Aim of the exercise: Shown below are entries with pictures; the line with "Grillverbot in Essens" through the line with "Votre mission (77, 60)" is the span to retype exactly, and the pictures stay out.

Segment Start: Records to process

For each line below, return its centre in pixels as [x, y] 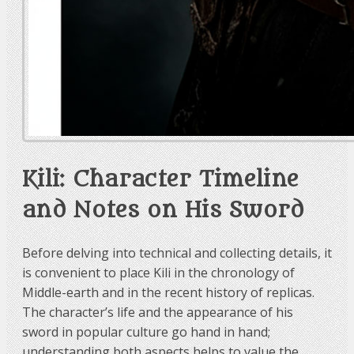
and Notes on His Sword [164, 211]
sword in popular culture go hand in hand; [146, 331]
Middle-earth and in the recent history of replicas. [168, 292]
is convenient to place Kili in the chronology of [158, 272]
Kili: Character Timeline [161, 180]
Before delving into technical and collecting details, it [177, 252]
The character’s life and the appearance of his [158, 312]
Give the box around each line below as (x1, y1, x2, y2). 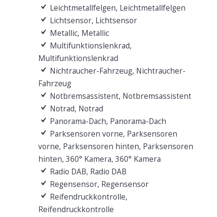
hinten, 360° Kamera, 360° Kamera (38, 154, 161, 164)
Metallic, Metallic (47, 28, 109, 38)
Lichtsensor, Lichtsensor (47, 15, 137, 26)
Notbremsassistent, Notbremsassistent (47, 91, 191, 101)
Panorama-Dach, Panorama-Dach (47, 116, 166, 126)
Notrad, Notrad (47, 103, 103, 114)
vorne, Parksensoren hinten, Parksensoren (38, 141, 193, 152)
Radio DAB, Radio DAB (47, 166, 126, 177)
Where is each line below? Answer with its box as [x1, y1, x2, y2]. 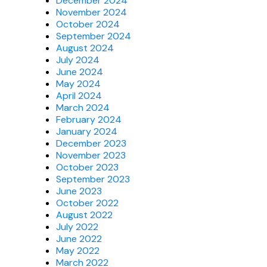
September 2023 [56, 172, 130, 185]
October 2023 [56, 160, 119, 173]
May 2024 [56, 77, 101, 90]
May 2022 [56, 244, 100, 257]
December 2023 [56, 136, 126, 150]
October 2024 [56, 17, 120, 30]
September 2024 [56, 29, 131, 42]
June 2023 [56, 184, 102, 197]
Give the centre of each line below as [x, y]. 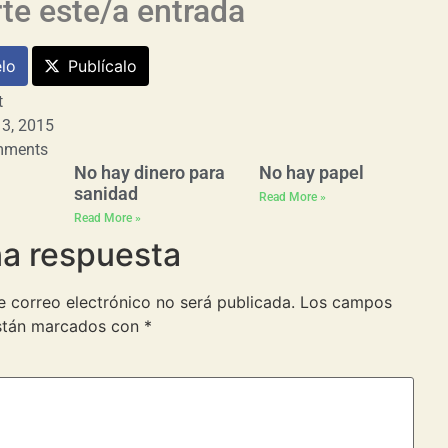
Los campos [345, 302]
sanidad [105, 194]
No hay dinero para [149, 173]
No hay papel [312, 173]
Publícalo [102, 66]
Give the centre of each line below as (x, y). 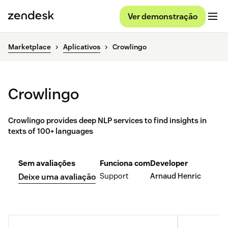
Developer (169, 163)
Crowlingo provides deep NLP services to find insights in (107, 121)
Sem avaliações (47, 163)
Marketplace (30, 47)
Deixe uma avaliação (57, 177)
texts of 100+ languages (51, 131)
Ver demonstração (163, 16)
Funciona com (125, 163)
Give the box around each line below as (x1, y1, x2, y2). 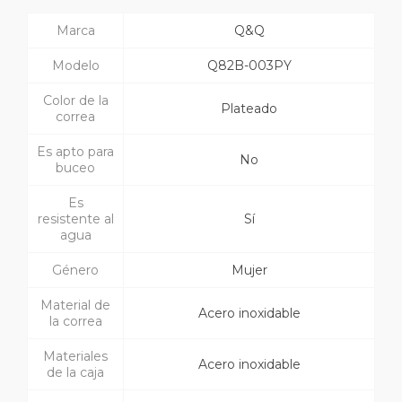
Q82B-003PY (206, 57, 292, 74)
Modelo (51, 57, 100, 74)
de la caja (47, 364, 104, 381)
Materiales (43, 348, 108, 365)
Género (52, 262, 99, 279)
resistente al (37, 211, 114, 228)
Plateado (221, 100, 277, 118)
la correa (48, 313, 102, 330)
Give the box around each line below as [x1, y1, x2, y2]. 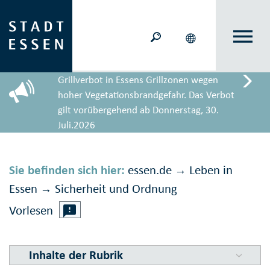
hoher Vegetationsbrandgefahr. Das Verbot [58, 89, 235, 101]
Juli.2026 [58, 119, 96, 131]
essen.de [128, 162, 172, 178]
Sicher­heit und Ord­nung [55, 181, 177, 197]
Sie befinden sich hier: [9, 162, 125, 178]
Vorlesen [9, 202, 53, 219]
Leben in [189, 162, 233, 178]
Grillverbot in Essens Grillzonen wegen [58, 74, 219, 86]
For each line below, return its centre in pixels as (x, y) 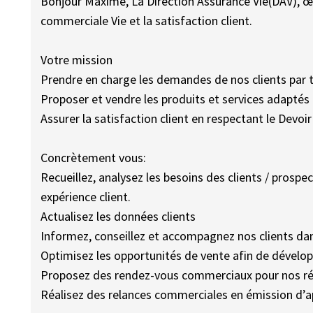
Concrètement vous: (94, 158)
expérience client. (86, 197)
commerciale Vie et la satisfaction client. (147, 21)
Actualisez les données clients (118, 217)
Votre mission (77, 60)
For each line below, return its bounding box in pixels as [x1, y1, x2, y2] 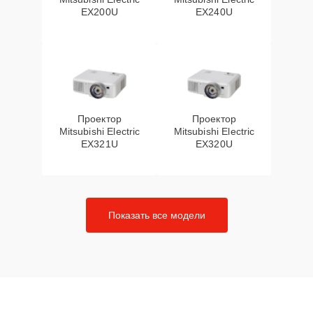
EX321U [81, 138, 118, 150]
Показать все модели [108, 210, 205, 221]
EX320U [196, 138, 233, 150]
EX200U [81, 6, 118, 17]
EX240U [196, 6, 233, 17]
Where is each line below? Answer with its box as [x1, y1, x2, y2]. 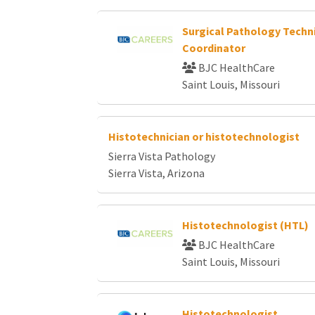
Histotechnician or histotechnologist [108, 129, 300, 143]
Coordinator [181, 40, 245, 55]
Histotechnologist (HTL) [181, 217, 309, 232]
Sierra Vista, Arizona [108, 165, 205, 180]
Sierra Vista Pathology [108, 148, 215, 163]
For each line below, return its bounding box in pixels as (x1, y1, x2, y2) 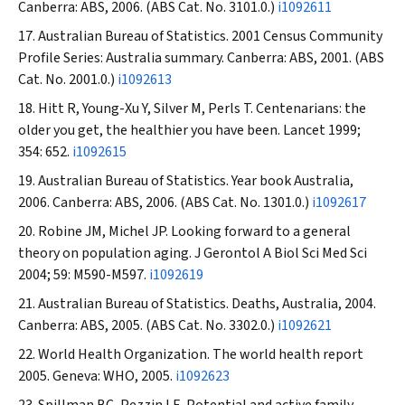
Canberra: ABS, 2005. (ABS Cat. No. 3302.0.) (18, 316, 278, 335)
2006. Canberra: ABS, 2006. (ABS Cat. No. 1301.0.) (18, 193, 312, 212)
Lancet (283, 120, 325, 140)
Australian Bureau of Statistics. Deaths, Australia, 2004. (38, 294, 376, 314)
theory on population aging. (18, 243, 194, 263)
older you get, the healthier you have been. (18, 120, 283, 140)
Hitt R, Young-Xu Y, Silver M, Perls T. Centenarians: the (38, 99, 366, 118)
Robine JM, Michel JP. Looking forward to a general (38, 221, 351, 241)

Segment End: Records to process

Result of the task:
Grillverbot in Essens Grillzonen wegen [58, 74, 219, 86]
For each line below, return its centre in pixels as (x, y) 
Concrètement vous: (94, 158)
expérience client. (86, 197)
commerciale Vie et la satisfaction client. (147, 21)
Actualisez les données clients (118, 217)
Votre mission (77, 60)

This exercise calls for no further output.